This document shows how to create a user cluster for Google Distributed Cloud. A user cluster is a place where you can run your workloads. Each user cluster is associated with an admin cluster.
For more details about admin clusters and user clusters, see the installation overview.
Procedure overview
These are the primary steps involved in creating a user cluster:
- Connect to your admin workstation
- The admin workstation is a VM that has the necessary tools for creating a user cluster.
- Fill in your configuration files
- Specify the details for your new cluster by completing a user cluster configuration file, a credentials configuration file, and possibly an IP block file.
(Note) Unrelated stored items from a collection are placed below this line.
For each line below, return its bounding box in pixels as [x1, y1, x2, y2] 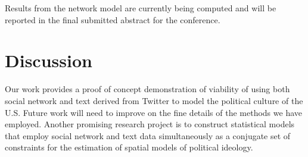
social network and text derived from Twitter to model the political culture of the [5, 94, 303, 106]
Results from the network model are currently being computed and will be [5, 2, 276, 14]
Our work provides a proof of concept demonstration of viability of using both [5, 83, 290, 95]
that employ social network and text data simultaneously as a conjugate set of [5, 129, 291, 142]
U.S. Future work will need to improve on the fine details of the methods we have [5, 106, 302, 118]
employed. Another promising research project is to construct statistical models [5, 118, 295, 130]
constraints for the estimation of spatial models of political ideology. [5, 141, 253, 153]
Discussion [5, 48, 92, 73]
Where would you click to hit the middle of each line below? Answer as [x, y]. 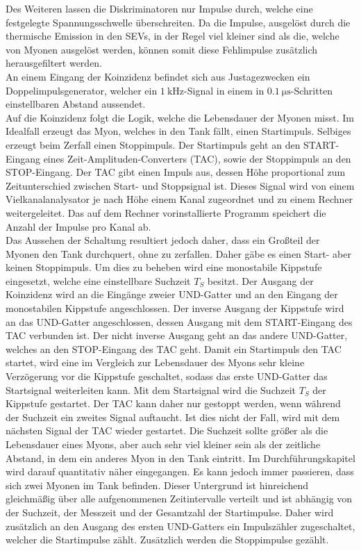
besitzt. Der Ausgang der [260, 280]
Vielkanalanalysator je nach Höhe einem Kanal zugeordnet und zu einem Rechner [179, 199]
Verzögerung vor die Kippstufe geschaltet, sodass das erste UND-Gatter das [167, 376]
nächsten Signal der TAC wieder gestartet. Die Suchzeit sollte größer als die [167, 430]
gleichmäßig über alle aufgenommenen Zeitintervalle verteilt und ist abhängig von [179, 499]
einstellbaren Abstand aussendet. [76, 104]
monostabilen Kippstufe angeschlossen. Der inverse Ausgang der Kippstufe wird [175, 308]
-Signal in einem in [224, 90]
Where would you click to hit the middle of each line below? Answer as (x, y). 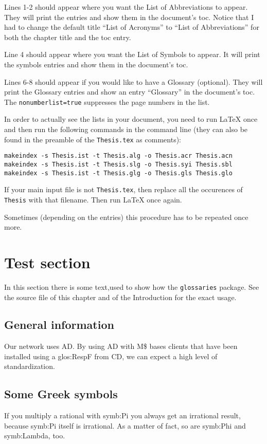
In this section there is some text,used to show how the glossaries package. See (132, 286)
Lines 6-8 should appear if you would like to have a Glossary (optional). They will (133, 81)
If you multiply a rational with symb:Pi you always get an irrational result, (122, 415)
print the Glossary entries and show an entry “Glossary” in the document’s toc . (130, 92)
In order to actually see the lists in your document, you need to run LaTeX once (131, 119)
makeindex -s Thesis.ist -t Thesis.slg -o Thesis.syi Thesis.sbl (118, 164)
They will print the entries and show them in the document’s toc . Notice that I (129, 17)
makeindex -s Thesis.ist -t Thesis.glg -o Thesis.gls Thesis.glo (118, 173)
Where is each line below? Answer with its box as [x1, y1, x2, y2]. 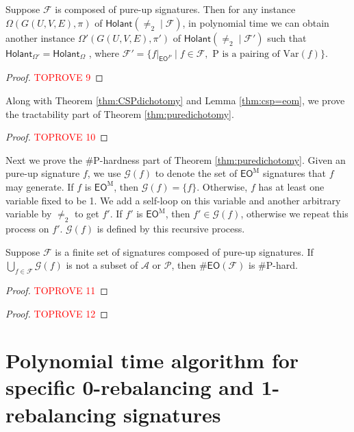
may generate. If [5, 179, 74, 193]
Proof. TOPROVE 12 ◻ [5, 306, 108, 320]
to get [75, 206, 99, 221]
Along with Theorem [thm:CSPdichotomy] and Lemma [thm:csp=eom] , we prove [5, 93, 345, 107]
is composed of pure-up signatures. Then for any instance [55, 2, 296, 16]
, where [88, 45, 120, 60]
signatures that [262, 166, 326, 180]
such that [267, 30, 307, 45]
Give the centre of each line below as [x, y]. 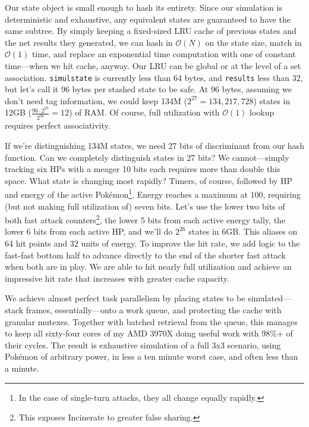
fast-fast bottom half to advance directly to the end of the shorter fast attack [145, 255]
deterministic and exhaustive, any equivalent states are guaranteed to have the [148, 19]
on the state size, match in [253, 42]
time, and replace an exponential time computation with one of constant [164, 54]
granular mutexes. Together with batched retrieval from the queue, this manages [151, 321]
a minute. [22, 368]
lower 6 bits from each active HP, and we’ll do [89, 231]
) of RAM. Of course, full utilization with [144, 112]
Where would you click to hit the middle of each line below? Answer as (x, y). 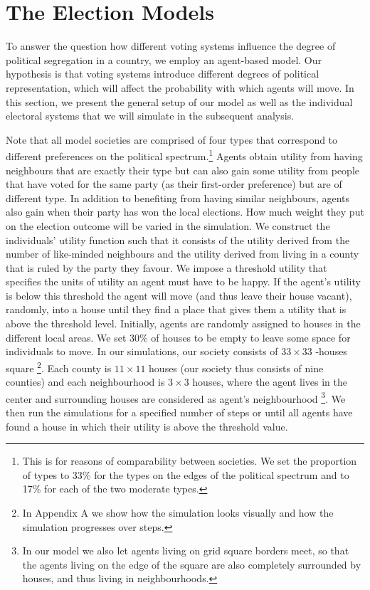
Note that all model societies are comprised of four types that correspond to (172, 139)
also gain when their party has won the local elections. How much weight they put (185, 212)
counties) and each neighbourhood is (85, 382)
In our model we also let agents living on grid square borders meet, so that (186, 551)
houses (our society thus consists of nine (236, 368)
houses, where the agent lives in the (270, 382)
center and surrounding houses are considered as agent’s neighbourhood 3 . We (176, 397)
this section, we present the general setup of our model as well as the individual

- (Optional) Create a Seesaw load balancer
- If you have chosen to use the Seesaw loadbalancer, run
gkectl create loadbalancer
.
- Create a user cluster
- Run
gkectl create cluster
to create a cluster as specified in your configuration file.
- Verify that your user cluster is running
- Use
kubectl
to view your cluster nodes.
At the end of this procedure, you will have a running user cluster where you can deploy your workloads.
Before you begin
Ensure that you have created an admin workstation and an admin cluster.
Review the IP addresses planning document. Ensure that you have enough IP addresses available, and revisit your decision about how you want your cluster nodes to get their IP addresses: DHCP or static. If you decide to use static IP addresses, you must fill in an IP block file that contains your chosen addresses.
Review the load balancing overview and revisit your decision about the kind of load balancer you want to use. For certain load balancers, you must set up the load balancer before you create your user cluster.
Look ahead at the vcenter section. Think about whether you want to use separate vSphere clusters for your admin cluster and user clusters, and whether you want to use separate data centers. The option to have separate vSphere clusters is in preview for 1.12.0 and GA for 1.12.1.
Look ahead at the nodePools section. Think about how many node pools you need and which operating system you want to run in each of your pools.
1. Connect to your admin workstation
Get an SSH connection to your admin workstation.
Recall that gkeadm
activated your
component access service account on the admin workstation.
Do all the remaining steps in this topic on your admin workstation in the home directory.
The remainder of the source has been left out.